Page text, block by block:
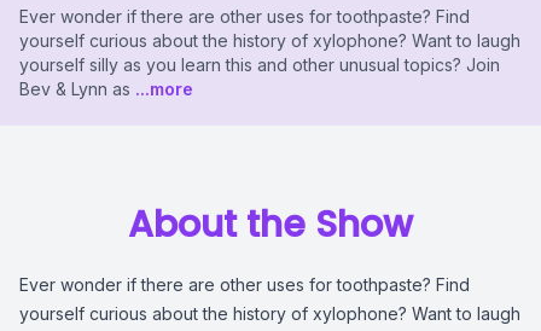
Ever wonder if there are other uses for toothpaste? Find
yourself curious about the history of xylophone? Want to laugh
yourself silly as you learn this and other unusual topics? Join
Bev & Lynn as ...more
About the Show
Ever wonder if there are other uses for toothpaste? Find
yourself curious about the history of xylophone? Want to laugh

☆ ☆ ☆

Drop the images and return the data verbatim.

Page text, block by block:
Ever wonder if there are other uses for toothpaste? Find
yourself curious about the history of xylophone? Want to laugh
yourself silly as you learn this and other unusual topics? Join
Bev & Lynn as ...more
About the Show
Ever wonder if there are other uses for toothpaste? Find
yourself curious about the history of xylophone? Want to laugh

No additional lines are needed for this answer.